I haven’t had a chance to try any ray tracing yet, but it wouldn’t surprise me at all if you’re running into one or more gotchas with your CUDA kernel(s). How many registers do your kernels use, what occupancy are you achieving? You may not be getting as much global/texture memory latency hiding as you may need. Are you managing to use the shared memory area to reduce or eliminate memory accesses?
I have been working with both ATI and CUDA. My code on ATI is faster than my unopimized code on CUDA. The reason is my program had a lot of memory dependence,
Here is what I did to improve:
1. Use texture cache. If your data structures is read only, just bind them to a texture cache. ( for my case , a linear texture cache) It just works, fast and easy.
2. try to use more share memory. It is easy to do with the application I’m working, but I don’t think that you can easily use share memory in ray tracer.
If I have time this summer, I would like to play around with ray tracer with CUDA too.
Is there a way to gauge register pressure in CUDA?
My acceleration hierarchies are allocated in linear memory and bound to a 1D texture at compute time. From reading posts here, it’s my understanding that linear memory may not play nice with the texture cache? Unfortunately, the hierarchy is too big to fit into a 1D array, and 2D arrays pose problems because either: pointers cost twice as much or must be generated at runtime with divisions and modulus operations.
Unfortunately, I haven’t found a use yet for shared memory other than for generating random numbers.
90M rays/sec is pretty good, but this is only for the cornell box scene. Depending on the scene, I see between 5 million rays/sec (on Stanford XYZ dragon with 7M triangles) to about 35 million rays/sec on smaller scenes like the Stanford Bunny.
I’m using a simple kd-tree like in Wald’s thesis, and I use 1D linear texture for lots of stuff, triangles, texture coordinates, the kd-tree itself, etc…

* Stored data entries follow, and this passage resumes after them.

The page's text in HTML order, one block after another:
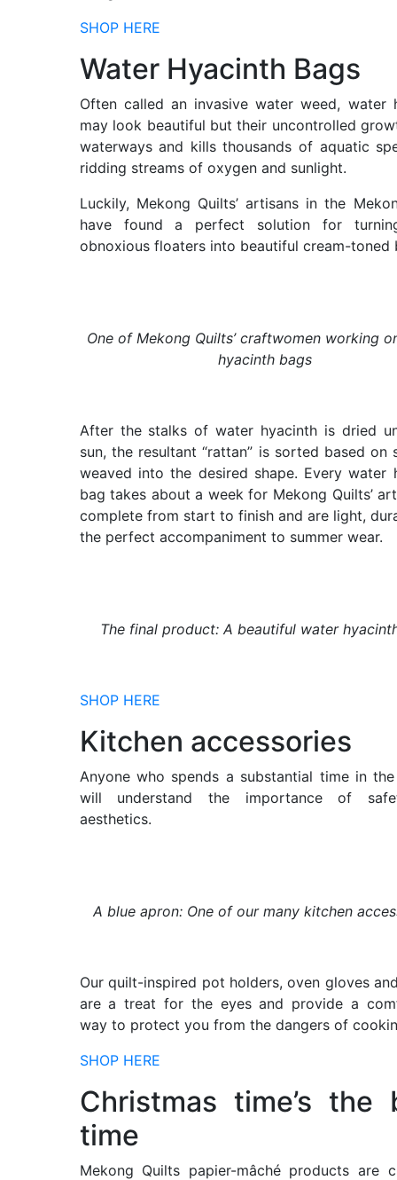
SHOP HERE
Water Hyacinth Bags
Often called an invasive water weed, water
may look beautiful but their uncontrolled
waterways and kills thousands of aquatic
ridding streams of oxygen and sunlight.
Luckily, Mekong Quilts’ artisans in the
have found a perfect solution for
obnoxious floaters into beautiful cream-toned
One of Mekong Quilts’ craftwomen working
hyacinth bags
After the stalks of water hyacinth is dried
sun, the resultant “rattan” is sorted based on
weaved into the desired shape. Every water
bag takes about a week for Mekong Quilts’
complete from start to finish and are light,
the perfect accompaniment to summer wear.
The final product: A beautiful water
SHOP HERE
Kitchen accessories
Anyone who spends a substantial time in
will understand the importance of
aesthetics.
A blue apron: One of our many kitchen
Our quilt-inspired pot holders, oven gloves
are a treat for the eyes and provide a
way to protect you from the dangers of
SHOP HERE
Christmas time’s the
time
Mekong Quilts papier-mâché products are

I also HAVE found use for shared memory, which made for quite a speed up… if you store your origins and directions in shared, you can index into them without funky tricks.
well, I have had expirience with ray tracing, and i really doubt that it will EVER be in videogames. it just takes ot long. Maybe cut scenes, but not in-game…
for me, on my pc, (xps 600, Dual 7800 GTX) ray tracingcan take about 30 seconds (per frame) at 800 * 600, no AA, on Cinema 4D. I dont know if that program is efficeintr, but its ok for doing work…or screwing around :D
What kinds of scenes are you rendering? I can render the Stanford Dragon, which has 7 million triangles, a couple of times a second at 800x600. This is only dot product lighting, but still… Note that many game levels have 10s of thousands of triangles. I am seeing 30 frames/second ray tracing scenes like this, though I must admit there is no fancy stuff going on… no shadow rays, no antialiasing, no reflections. Which makes it pretty lame compared to OpenGL graphics :)
I agreethat ray tracing folks have several problems to solve before ray tracing could be considered real-time for gaming purposes, however, I believe it’ll happen in the next year or two. It’ll be a while before it is heavily used in games: My prediction :)
Not the least of which is finding a compelling application of ray tracing to a gaming setting in the first place. In my opinion, tracing eye rays or reflection/refraction rays isn’t it, especially considering the well-established rasterization-based alternatives.
How are you traversing the kd-tree? Did you implement the restart algo, or a short stack maybe? If you implemented a stack, how easy was it to get going? The paper linked above mentions great dificulties getting the short-stack variant to compile so they resorted to fixing up the generated native assembly under CTM.
So far I’ve implemented a bounding volume hierarchy with static traversal order, kd-restart, and kd-shortstack. As it is, the BVH is the fastest, then kd-restart, then kd-shortstack. For me, register pressure seems to be the bottleneck, not memory latency.